June is Audio Book Month!
During Audio Book Month, people around the world celebrate how audio books give them more ways to read. Moreover, Audio Book Month raises awareness about how products and services that support people with disabilities benefit everyone.
Audio Book Month
Organizations that produce accessible-format books for readers who are blind made the first audio books on records in the 1930s. Today, organizations like the Centre for Equitable Library Access (CELA) create accessible books, newspapers, and magazines for non-print-readers. These recordings consist of Digital Accessible Information System (DAISY) files, which allow readers to navigate to specific sections or pages as they could if holding a printed book.
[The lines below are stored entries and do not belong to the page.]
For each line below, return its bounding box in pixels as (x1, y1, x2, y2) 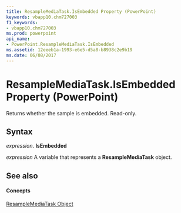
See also (6, 171, 38, 181)
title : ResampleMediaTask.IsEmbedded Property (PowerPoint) (6, 8, 157, 15)
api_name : (6, 36, 31, 42)
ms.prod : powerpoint (6, 31, 57, 36)
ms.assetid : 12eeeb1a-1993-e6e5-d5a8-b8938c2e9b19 (6, 47, 133, 53)
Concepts (6, 187, 31, 194)
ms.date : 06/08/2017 (6, 52, 57, 58)
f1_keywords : (6, 19, 38, 25)
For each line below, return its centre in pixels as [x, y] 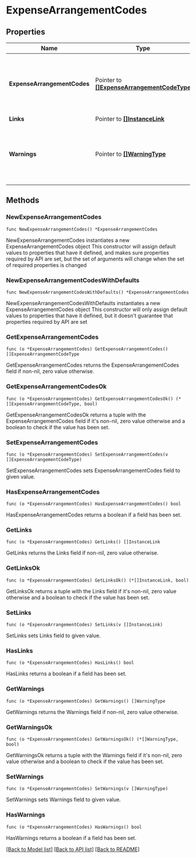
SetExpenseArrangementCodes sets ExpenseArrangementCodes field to [93, 470]
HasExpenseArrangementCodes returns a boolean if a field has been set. [94, 515]
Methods [23, 201]
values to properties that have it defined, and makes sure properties [87, 252]
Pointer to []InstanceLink [130, 119]
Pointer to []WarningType [131, 154]
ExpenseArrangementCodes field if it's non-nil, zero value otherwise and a [96, 421]
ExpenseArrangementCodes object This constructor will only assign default [97, 309]
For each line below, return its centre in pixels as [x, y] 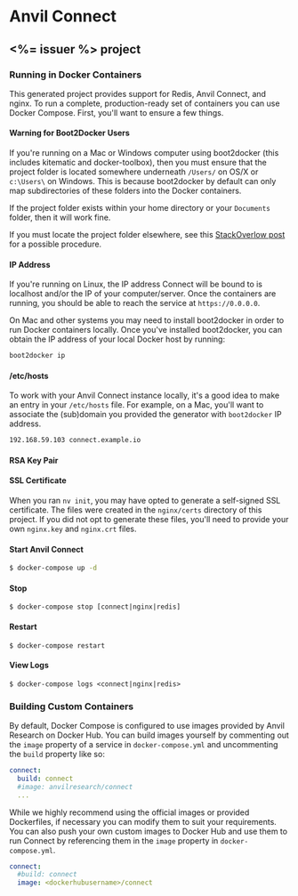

Only readers who were blind read the first audio books. However, sighted readers now also enjoy books in this format. People buy audio books from book stores, borrow them from libraries, or stream them online. Furthermore, people read this way while they do other tasks, such as:
- Driving
- Exercising
- Housework
Many mainstream companies that produce audio books abridged them to reduce cost. However, companies now produce more unabridged books because readers download them instead of buying hard copies. Individuals and companies also produce audio versions of classic books that are out of copyright and distribute them for free online. Some narrators are amateurs while others are professional actors. While some books have one reader, others have a different person reading the dialogue of each character. Some books become more dramatic through music and sound effects.
The Curb Cut Effect
Audio books show how social developments created to benefit people with disabilities also improve quality of life for non-disabled people. This idea is called the curb cut effect. The curb cut effect happens when something is created to help one group of the population and ends up benefiting many more people. Its name comes from the concept of curb cuts, which allow people using assistive devices to cross streets. Curb cuts turned out to be helpful for many other people, including people:
- With children in strollers
- Wheeling carts or luggage
- Using bicycles, skateboards, or roller blades
Similarly, closed captioning displays the dialogue on a TV program or movie so that viewers who are Deaf can follow what is going on as they watch. Many other people also benefit from captions, including people trying to watch TV in noisy environments and newcomers learning English.
Audio books, and other examples of the curb cut effect, show us that accessibility can improve everyone’s quality of life in surprising ways. Happy Audio Book Month to all our readers!